Designing Approximately Optimal Search on Matching Platforms

We study the design of a decentralized two-sided matching market in which agents' search is guided by the platform. There are finitely many agent types, each with (potentially random) preferences drawn from known type-specific distributions. Equipped with knowledge of these distributions, the platform guides the search process by determining the meeting rate between each pair of types from the two sides. Focusing on symmetric pairwise preferences in a continuum model, we first characterize the unique stationary equilibrium that arises given a feasible set of meeting rates. We then introduce the platform's optimal directed search problem, which involves optimizing meeting rates to maximize equilibrium social welfare. We first show that incentive issues arising from congestion and cannibalization make the design problem fairly intricate. Nonetheless, we develop an efficiently computable search design whose corresponding equilibrium achieves at least 1/4 the social welfare of the optimal design.

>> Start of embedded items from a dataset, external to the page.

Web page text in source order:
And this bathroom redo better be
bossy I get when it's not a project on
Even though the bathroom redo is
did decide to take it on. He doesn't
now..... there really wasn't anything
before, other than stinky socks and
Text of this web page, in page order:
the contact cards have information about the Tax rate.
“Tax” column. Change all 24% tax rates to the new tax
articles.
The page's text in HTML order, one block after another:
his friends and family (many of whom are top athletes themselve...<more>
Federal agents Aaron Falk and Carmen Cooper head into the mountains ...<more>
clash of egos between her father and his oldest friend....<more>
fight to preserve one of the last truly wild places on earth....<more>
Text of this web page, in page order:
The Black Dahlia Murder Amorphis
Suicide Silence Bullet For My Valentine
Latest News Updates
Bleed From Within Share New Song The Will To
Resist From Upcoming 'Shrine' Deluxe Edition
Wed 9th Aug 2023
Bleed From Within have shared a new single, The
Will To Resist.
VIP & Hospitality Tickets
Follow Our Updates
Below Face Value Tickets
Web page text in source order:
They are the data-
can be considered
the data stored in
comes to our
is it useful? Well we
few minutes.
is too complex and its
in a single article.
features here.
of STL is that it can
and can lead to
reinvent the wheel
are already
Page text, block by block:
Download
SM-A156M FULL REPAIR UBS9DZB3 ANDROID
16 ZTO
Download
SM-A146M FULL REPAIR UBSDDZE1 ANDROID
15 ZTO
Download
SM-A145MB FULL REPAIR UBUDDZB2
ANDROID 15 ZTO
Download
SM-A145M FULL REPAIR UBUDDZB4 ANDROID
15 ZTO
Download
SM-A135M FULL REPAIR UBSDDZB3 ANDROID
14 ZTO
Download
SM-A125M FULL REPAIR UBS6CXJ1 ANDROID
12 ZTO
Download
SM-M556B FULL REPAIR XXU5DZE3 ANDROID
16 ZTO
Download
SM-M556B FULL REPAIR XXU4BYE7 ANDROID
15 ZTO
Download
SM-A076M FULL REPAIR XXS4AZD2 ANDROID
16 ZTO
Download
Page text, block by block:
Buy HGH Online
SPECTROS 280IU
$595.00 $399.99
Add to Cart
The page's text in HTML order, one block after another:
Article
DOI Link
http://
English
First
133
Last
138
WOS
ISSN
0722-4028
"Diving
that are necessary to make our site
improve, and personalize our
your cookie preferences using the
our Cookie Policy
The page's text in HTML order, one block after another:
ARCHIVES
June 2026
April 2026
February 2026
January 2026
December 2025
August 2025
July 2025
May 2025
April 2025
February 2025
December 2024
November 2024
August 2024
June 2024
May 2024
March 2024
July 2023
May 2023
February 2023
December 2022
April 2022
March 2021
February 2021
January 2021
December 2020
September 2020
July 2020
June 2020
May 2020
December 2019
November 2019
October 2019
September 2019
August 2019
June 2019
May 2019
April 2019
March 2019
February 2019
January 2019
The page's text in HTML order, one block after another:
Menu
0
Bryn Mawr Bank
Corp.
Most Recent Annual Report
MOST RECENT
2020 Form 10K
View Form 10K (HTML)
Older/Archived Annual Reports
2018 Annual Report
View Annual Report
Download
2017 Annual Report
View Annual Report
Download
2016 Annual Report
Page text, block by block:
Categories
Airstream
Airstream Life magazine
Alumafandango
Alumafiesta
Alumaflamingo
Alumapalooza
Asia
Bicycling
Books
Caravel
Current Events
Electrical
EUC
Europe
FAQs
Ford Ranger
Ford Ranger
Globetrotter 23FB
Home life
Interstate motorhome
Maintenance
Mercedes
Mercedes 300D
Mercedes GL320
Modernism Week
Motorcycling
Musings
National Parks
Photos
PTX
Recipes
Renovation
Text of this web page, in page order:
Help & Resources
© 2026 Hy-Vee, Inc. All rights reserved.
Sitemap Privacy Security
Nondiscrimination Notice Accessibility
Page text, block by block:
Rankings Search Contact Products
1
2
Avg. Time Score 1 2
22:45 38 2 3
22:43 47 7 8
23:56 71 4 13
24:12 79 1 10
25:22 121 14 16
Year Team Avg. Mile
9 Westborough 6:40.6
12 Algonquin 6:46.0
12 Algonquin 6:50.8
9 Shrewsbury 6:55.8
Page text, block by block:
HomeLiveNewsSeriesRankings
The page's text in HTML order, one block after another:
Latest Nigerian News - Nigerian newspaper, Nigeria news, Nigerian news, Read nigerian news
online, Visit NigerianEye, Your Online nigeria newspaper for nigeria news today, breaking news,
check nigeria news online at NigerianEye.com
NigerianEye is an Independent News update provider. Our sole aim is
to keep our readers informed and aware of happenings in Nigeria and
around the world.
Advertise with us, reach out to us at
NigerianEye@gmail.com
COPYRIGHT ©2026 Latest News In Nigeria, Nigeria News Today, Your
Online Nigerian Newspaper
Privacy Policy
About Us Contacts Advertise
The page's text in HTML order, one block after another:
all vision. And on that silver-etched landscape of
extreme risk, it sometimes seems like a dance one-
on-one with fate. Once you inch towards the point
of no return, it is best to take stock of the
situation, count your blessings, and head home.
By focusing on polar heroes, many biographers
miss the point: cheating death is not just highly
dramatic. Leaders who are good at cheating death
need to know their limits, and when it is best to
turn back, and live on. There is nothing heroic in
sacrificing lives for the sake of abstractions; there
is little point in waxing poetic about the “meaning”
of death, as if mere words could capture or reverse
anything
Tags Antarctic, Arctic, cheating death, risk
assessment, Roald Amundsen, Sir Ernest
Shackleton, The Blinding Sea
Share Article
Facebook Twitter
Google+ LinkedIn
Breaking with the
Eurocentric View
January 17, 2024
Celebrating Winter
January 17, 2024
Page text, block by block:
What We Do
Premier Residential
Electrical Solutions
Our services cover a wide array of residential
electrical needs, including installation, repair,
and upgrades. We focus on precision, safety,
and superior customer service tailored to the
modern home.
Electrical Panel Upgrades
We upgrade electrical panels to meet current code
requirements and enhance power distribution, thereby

In fact, our construction always recovers at least 1/4 the first-best social welfare, where agents' incentives are disregarded. Our search design is simple and easy to implement, as its corresponding bipartite graph consists of disjoint stars. Furthermore, our design implies the platform can substantially limit choice and yet induce an equilibrium with approximately optimal welfare. We offer alternative search designs with improved approximation factors for markets with certain special structures. Finally, we show that approximation is likely the best one can hope for by establishing that the problem of designing optimal directed search is NP-hard to even approximate beyond a certain constant factor.